In the history of popular music there have been certain groups of musicians with a profound impact on the making and recording of hit records. They consist of the session players largely responsible for the sound of many great songs we all know and love, but never cared to look beyond the names of the star performers they’re usually associated with.  So let’s get to know some of these unsung heroes…

Hidden in the shadows

Known as The Funk Brothers, the Detroit-based session musicians who performed on Motown recordings from 1959 to 1972 played on more No.1 hits than The Beatles, Elvis Presley, The Rolling Stones, and The Beach Boys combined! Despite this astonishing feat, they were essentially uncredited  as Motown did not list session musician credits on their releases until 1971.

Consisting of phenomenal talents such as bass player James Jamerson and drummer Benny “Papa Zita” Benjamin, The Funk Brothers played on a long string of classic recordings including I Heard It Through the Grapevine, Papa Was a Rollin’ Stone and Ain’t No Mountain High Enough. Their extraordinary story is told in the documentary Standing in the Shadows of Motown (2002).

Looking back at their list of achievements, one indeed understands why they have been called “the greatest hit machine in the history of pop music.”

Meet The Wrecking Crew

Another group of session musicians that played a big part in how American pop music sounded during the 1960s was The Wrecking Crew. This assembly of highly skilled and versatile musicians, many of whom were formally trained in jazz or classical music, recorded practically every style of pop music in existence and worked with artists such as Nat King Cole, Nancy Sinatra, The Mamas & the Papas, The Carpenters and Simon & Garfunkel.

Moreover, The Wrecking Crew was used by legendary producer Phil Spector for his trademark “Wall of Sound”, while songwriter Brian Wilson also worked with the Crew to materialize many of his sonic visions during the 1960s, including the album Pet Sounds and songs such as Good Vibrations and California Girls.

The remarkable story of The Wrecking Crew was also made into a film, which can serve as a great introduction to the musicians responsible for the sound of some of the most successful pop music the world has ever known (such as guitarist Tommy Tedesco, drummer Hal Blaine, and bassist/guitarist Carol Kaye – one of the few female session players of that period).

The secret of Muscle Shoals

There are some special places where the conditions for making great music seem to be just right. One such place is Muscle Shoals, Alabama.

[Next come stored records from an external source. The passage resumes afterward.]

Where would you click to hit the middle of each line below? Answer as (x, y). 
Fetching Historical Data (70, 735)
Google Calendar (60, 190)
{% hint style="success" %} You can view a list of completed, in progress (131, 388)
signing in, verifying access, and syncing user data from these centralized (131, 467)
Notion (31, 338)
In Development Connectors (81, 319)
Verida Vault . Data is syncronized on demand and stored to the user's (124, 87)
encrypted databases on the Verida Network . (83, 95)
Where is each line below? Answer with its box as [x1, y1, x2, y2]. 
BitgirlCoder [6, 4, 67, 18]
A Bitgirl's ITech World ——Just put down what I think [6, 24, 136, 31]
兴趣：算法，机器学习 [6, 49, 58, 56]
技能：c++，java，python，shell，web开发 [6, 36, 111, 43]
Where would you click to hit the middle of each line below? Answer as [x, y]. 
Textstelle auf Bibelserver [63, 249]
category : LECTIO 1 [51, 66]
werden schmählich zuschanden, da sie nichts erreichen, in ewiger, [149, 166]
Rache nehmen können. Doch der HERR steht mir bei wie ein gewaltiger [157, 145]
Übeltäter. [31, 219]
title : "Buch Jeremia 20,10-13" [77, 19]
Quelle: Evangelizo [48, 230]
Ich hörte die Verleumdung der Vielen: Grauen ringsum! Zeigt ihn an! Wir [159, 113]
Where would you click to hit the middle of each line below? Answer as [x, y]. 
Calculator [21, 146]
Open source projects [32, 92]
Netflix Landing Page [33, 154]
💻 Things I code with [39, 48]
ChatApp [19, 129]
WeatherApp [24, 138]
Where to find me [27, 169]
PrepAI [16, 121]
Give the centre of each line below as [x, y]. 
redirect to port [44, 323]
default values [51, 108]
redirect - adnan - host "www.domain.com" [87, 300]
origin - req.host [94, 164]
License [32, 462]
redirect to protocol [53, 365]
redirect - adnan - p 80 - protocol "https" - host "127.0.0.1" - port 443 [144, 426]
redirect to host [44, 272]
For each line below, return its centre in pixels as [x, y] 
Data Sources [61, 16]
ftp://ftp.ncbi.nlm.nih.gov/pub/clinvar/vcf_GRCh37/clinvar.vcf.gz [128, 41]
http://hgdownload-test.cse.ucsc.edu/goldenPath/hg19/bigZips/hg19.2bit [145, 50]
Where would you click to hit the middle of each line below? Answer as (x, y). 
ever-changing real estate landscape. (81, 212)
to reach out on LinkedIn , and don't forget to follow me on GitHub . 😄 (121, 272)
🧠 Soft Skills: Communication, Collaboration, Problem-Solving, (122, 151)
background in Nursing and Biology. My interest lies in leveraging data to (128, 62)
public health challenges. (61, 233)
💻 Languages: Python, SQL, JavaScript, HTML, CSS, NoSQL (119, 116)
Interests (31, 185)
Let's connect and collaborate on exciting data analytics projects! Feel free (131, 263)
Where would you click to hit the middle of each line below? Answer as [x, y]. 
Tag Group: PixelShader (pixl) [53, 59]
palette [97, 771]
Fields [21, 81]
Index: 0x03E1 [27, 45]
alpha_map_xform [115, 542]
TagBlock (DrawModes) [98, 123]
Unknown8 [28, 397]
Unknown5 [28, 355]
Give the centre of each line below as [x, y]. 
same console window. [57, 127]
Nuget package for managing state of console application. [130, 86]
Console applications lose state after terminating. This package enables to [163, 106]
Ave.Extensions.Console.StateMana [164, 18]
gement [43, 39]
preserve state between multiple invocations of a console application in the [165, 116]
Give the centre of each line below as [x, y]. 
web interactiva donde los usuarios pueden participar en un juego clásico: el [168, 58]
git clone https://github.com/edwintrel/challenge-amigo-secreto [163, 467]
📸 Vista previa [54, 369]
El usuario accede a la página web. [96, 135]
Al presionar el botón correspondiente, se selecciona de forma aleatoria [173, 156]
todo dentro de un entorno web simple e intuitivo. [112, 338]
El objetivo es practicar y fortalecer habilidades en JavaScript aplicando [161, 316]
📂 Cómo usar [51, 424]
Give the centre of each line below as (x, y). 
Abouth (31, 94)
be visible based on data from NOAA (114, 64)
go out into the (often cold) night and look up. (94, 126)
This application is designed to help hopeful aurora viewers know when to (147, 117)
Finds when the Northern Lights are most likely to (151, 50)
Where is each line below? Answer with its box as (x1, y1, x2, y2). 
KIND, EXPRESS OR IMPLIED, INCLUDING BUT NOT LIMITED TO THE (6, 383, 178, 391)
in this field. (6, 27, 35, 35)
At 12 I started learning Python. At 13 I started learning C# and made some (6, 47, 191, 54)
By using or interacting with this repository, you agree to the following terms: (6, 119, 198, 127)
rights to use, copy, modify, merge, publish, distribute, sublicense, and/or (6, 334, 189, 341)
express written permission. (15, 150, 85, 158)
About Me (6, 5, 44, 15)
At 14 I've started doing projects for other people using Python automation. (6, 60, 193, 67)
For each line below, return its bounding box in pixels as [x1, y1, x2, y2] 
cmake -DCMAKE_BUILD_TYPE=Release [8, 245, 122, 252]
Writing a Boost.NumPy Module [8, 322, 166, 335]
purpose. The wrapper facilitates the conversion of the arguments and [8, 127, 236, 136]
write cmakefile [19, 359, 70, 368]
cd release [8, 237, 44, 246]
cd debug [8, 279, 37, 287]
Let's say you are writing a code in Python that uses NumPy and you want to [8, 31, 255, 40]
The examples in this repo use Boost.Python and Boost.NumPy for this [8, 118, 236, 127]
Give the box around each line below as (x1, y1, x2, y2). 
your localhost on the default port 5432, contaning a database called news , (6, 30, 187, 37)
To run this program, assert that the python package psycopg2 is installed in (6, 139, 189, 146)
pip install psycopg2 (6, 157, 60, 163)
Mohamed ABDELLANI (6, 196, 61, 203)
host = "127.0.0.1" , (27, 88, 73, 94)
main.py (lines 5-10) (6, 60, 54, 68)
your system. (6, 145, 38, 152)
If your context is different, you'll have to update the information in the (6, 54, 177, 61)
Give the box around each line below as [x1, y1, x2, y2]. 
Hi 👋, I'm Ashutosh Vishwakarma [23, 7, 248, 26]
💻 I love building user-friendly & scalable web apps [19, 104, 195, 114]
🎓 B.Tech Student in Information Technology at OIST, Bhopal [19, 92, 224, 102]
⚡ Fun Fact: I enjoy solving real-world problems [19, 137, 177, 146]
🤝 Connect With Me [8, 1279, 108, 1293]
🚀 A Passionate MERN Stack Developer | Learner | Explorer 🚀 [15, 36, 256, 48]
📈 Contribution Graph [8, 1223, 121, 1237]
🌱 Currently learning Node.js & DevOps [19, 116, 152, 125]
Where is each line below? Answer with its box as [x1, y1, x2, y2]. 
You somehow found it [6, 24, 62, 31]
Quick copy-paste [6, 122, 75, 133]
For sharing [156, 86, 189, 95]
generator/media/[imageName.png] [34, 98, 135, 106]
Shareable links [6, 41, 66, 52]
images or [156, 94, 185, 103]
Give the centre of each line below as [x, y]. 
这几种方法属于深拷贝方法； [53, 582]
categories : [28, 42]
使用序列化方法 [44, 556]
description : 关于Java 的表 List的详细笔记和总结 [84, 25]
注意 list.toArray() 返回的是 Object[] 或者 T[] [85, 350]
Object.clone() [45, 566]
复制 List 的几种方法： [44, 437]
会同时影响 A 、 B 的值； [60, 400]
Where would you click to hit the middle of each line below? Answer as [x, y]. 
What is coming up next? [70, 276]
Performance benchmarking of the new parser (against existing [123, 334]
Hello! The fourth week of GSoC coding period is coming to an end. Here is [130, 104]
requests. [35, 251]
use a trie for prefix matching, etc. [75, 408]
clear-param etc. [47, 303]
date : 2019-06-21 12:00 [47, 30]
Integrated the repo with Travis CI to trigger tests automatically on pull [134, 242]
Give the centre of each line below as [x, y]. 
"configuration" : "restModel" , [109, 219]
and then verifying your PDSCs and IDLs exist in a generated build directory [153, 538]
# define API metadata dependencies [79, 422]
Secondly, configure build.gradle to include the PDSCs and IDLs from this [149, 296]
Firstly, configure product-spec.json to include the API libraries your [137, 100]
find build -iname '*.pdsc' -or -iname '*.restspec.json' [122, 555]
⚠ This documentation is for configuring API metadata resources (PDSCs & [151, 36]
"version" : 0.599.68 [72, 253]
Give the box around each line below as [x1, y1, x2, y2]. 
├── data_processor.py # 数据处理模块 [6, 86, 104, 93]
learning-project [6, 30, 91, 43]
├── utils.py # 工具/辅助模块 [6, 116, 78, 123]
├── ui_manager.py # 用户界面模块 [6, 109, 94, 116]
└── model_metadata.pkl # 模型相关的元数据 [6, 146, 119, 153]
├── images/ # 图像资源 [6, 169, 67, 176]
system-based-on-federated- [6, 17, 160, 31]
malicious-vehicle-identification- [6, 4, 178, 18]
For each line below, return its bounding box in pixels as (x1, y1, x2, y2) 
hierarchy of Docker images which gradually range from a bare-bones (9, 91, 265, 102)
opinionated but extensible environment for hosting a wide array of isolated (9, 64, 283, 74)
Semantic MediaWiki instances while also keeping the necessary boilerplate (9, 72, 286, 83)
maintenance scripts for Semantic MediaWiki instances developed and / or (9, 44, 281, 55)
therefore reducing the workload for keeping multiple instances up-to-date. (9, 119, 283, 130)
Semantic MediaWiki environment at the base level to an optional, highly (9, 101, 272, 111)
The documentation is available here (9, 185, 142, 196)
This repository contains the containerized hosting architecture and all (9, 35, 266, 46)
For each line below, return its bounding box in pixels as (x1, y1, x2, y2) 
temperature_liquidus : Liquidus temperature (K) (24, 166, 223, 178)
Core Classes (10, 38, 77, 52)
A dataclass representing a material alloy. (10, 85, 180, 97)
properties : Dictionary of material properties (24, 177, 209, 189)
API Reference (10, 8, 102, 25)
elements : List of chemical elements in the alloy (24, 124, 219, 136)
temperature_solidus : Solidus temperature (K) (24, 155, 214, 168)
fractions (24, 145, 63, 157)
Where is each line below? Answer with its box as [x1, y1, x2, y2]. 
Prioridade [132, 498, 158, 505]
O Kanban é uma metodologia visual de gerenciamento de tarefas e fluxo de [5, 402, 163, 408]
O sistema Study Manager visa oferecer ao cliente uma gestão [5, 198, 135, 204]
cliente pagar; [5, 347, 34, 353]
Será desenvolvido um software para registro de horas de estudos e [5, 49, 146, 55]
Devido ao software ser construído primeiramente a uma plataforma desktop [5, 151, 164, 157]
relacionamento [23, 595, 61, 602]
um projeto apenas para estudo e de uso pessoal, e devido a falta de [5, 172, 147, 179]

The musicians largely responsible for what came to be known as the “Muscle Shoals Sound” were The Swampers (aka The Muscle Shoals Rhythm Section), a group of soul, R&B, and country studio musicians based in Muscle Shoals who have appeared on more than 75 gold and platinum hits in total.

The Swampers worked originally at the legendary FAME Studios, established by American record producer Rick Hall. Some of the artists they recorded with at FAME were Wilson Pickett, Aretha Franklin, Otis Redding, Duane Allman, Paul Anka and Tom Jones.

FAME Recording Studios in Muscle Shoals

Immortalized in Lynyrd Skynyrd’s classic Sweet Home Alabama (“Now Muscle Shoals has got the Swampers / And they’ve been known to pick a song or two”), The Swampers left FAME in 1969 to form The Muscle Shoals Sound Studio, becoming first time rhythm section -consisting of Barry Beckett (keyboards), Roger Hawkins (drums), Jimmy Johnson (guitar) and David Hood (bass)- to own a studio they could use for recording and production purposes.

Several rock and pop artists arrived to record at the new studio, including The Rolling Stones, Traffic, Elton John, Paul Simon and Bob Dylan. The incredible story of  Rick Hall, The Swampers and a small town that would become the mecca of America’s most celebrated recording artists  is the theme of the recent documentary Muscle Shoals.